Task description:
In the data below, find every line with the word "Laplace" and copy it out.

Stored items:
....................

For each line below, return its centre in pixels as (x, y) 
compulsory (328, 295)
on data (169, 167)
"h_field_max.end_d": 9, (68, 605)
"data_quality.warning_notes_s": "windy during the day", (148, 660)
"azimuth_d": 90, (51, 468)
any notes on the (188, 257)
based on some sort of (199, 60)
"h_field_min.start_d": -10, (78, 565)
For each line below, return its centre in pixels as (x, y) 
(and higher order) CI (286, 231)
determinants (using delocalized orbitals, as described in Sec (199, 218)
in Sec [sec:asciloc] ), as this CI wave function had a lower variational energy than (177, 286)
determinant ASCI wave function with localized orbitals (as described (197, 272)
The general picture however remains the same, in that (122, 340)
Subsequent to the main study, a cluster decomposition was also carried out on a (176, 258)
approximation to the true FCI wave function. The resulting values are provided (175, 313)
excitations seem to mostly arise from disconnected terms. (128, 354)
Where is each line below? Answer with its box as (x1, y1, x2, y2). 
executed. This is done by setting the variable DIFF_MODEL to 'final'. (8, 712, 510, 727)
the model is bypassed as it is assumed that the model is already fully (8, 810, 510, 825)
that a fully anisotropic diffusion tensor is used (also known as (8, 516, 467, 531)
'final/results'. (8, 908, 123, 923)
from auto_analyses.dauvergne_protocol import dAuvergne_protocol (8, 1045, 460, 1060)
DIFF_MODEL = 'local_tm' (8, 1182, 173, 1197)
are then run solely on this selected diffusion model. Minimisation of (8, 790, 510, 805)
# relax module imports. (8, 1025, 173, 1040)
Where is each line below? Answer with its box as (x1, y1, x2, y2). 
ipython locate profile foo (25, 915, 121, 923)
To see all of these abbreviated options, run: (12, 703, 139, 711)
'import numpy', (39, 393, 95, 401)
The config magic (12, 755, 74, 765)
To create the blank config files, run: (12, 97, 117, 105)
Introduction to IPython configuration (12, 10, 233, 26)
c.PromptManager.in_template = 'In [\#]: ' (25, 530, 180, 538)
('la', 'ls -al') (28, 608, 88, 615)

....................

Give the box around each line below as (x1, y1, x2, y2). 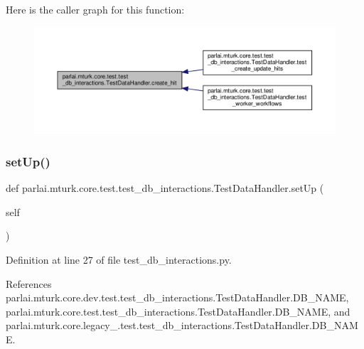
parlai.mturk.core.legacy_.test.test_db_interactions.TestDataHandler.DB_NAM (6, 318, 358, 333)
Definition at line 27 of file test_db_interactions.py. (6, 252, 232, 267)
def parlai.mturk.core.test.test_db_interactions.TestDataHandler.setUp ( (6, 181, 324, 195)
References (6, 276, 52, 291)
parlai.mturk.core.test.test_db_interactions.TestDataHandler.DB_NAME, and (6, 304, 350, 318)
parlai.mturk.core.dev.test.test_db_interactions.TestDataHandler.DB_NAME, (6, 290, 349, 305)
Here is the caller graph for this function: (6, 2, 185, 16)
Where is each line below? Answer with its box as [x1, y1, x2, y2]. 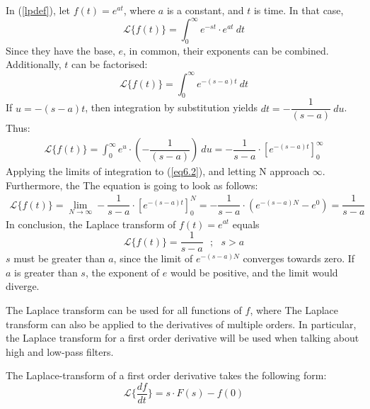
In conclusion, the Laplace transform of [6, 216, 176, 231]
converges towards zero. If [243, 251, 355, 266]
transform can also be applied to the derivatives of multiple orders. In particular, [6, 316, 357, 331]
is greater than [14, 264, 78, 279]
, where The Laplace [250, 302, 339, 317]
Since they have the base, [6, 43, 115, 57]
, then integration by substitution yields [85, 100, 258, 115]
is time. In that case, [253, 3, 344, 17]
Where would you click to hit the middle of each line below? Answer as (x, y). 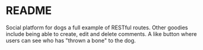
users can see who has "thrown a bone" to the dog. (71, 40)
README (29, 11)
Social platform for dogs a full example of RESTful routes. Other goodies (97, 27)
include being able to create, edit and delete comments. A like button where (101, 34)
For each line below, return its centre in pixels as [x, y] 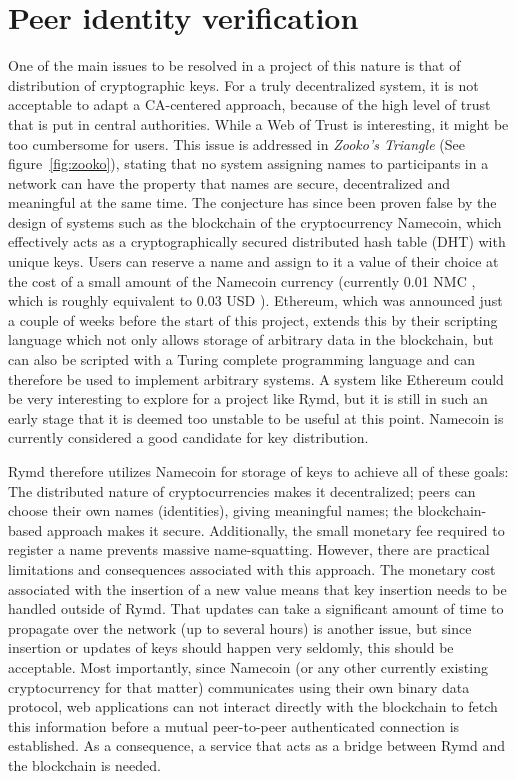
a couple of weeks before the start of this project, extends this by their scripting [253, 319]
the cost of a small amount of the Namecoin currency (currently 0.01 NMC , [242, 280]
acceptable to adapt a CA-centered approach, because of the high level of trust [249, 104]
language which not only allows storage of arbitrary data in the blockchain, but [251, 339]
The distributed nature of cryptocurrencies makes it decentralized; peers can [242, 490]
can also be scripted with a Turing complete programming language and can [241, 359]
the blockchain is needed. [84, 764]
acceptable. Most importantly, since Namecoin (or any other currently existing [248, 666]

....................

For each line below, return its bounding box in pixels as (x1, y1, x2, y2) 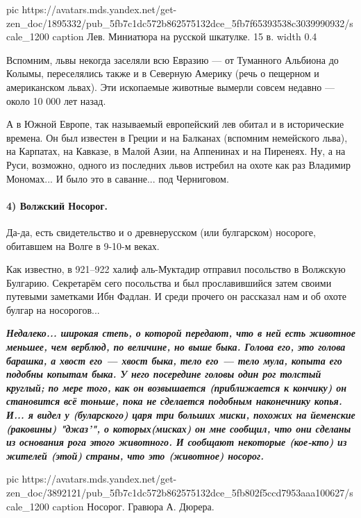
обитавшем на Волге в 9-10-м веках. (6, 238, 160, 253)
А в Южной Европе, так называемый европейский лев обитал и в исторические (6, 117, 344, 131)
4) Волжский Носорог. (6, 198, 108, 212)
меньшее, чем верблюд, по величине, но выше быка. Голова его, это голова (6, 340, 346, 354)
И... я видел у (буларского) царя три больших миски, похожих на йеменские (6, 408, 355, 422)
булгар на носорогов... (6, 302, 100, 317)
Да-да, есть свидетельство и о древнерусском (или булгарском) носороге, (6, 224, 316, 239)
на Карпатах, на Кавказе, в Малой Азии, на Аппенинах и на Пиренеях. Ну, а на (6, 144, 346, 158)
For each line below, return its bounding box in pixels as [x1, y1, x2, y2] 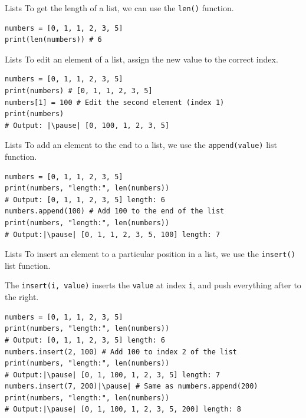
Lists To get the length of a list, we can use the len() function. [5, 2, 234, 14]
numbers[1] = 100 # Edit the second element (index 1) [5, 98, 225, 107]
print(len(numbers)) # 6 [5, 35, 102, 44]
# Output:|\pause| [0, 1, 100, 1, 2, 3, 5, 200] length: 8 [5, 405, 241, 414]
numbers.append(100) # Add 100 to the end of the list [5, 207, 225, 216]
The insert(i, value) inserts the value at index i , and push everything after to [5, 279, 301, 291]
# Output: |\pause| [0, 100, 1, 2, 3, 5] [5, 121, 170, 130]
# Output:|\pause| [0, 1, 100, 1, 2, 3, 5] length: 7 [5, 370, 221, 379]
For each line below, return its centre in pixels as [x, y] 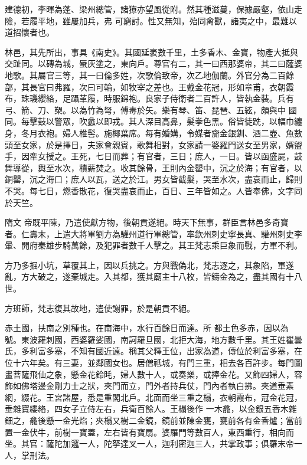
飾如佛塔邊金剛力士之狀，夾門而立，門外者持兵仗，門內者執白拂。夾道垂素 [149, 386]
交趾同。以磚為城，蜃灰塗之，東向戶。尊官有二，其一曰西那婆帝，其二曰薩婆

....................

Output:
In conclusion, the Laplace transform of [6, 216, 176, 231]
, where The Laplace [250, 302, 339, 317]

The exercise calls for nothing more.